Politics, Religion & the Public Good: An Interview with Philosopher John Rawls

By Prusak, Bernard G. | Commonweal, September 25, 1998 | Go to article overview

Politics, Religion & the Public Good: An Interview with Philosopher John Rawls


Prusak, Bernard G., Commonweal


John Rawls is widely recognized as the most important American political philosopher since the mid-century. His book A Theory of Justice (Harvard University Press, 1971) redefined its discipline and, in so doing, aroused controversy on every side. Partly in response to criticism that his liberal conception of the individual all but ignored ideas of the self rooted in religious attachments, Rawls's following work and book, Political Liberalism (Columbia University Press, 1993; revised, 1996), have turned to the problem of pluralism in liberal constitutional democracies. In societies like the United States (Rawls's focus), disagreement about justice goes beyond everyday opinions to basic questions - among others: abortion, physician-assisted suicide, affirmative action, welfare - where conflict can become intractable and threaten social stability. Rawls means to head this threat off by rethinking the deep and basic good of liberal political institutions.

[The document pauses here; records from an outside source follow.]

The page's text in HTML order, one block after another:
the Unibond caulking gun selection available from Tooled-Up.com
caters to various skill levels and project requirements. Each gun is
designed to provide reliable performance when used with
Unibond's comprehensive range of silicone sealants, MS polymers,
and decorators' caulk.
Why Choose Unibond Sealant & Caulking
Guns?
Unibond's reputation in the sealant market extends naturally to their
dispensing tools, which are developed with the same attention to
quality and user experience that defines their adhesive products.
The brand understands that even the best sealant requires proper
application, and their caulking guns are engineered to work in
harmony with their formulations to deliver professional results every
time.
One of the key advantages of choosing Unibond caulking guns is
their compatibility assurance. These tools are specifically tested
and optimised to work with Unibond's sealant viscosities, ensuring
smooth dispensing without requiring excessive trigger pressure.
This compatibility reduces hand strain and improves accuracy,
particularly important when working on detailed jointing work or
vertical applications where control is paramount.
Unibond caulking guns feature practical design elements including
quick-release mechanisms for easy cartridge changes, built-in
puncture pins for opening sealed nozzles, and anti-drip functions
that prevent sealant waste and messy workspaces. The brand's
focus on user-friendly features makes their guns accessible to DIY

No one has ever accused Rawls of being easy to follow, and readers not versed in the ins and outs of political philosophy may find parts of the following interview opaque. Thus, something of an extended introduction is warranted. To begin with, Political Liberalism is not a handbook for the committed democratic citizen, but a work of philosophy that strives to clarify what it means to be this citizen. Like the Catholic philosopher and theologian John Courtney Murray in the 1950s and '60s, Rawls is trying to work out a "public philosophy" in whose terms we can understand ourselves as citizens and responsibly argue with one another about disputed questions of justice. As a philosopher (rather than an advocate of this or that position), Rawls's point is not to make our problems go away, but to draw out what makes liberal constitutional democracies tick and to remind us of why and how this way of living together ought to be considered a good.

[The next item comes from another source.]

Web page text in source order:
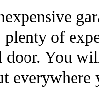
plenty of
door. You
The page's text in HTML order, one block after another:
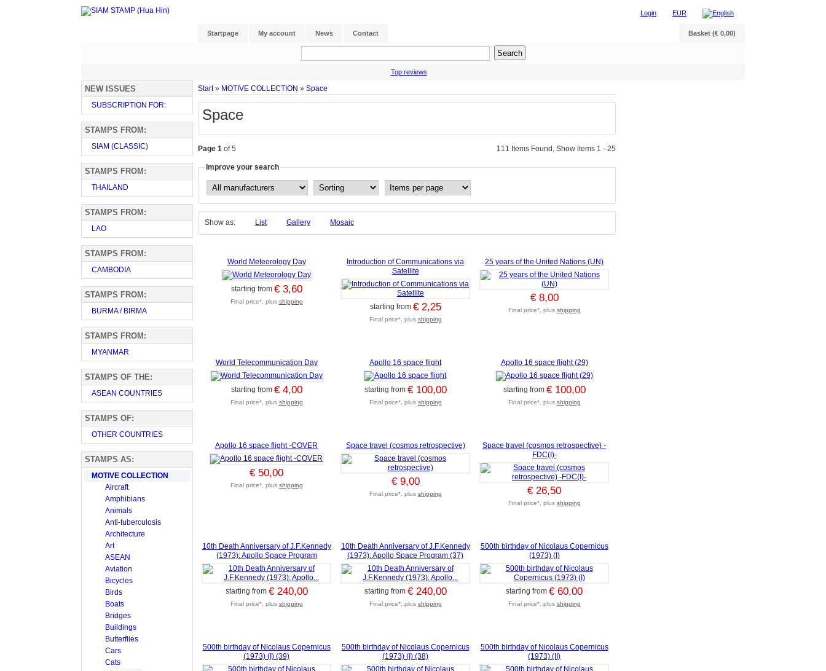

Not surprisingly, Rawls's examination of democratic pluralism has proven as controversial as A Theory of Justice. Critics on Rawls's right and left charge that he concentrates so much on how we should make decisions (respectfully toward one another's freedom and dignity) that he neglects or fails to address adequately what decisions we should finally make. In short, they ask, "What's freedom for?" In 1963, at a conference on law and philosophy, a prescient John Courtney Murray identified something like this as "the problem of Mr. Rawls's problem." Rawls, Murray argued, "remove[d] from human law all manner of transcendental reference...in the name of a morality of perfect personal autonomy." In this vision of the world, religion's only place can be private; it is excluded from political decision making. Critics as different as the theologian and neoconservative Richard John Neuhaus and the liberal communitarian political theorist Michael Sandel argue that Rawls's version of liberalism in effect excludes from politics what gives many people's lives purpose and shape.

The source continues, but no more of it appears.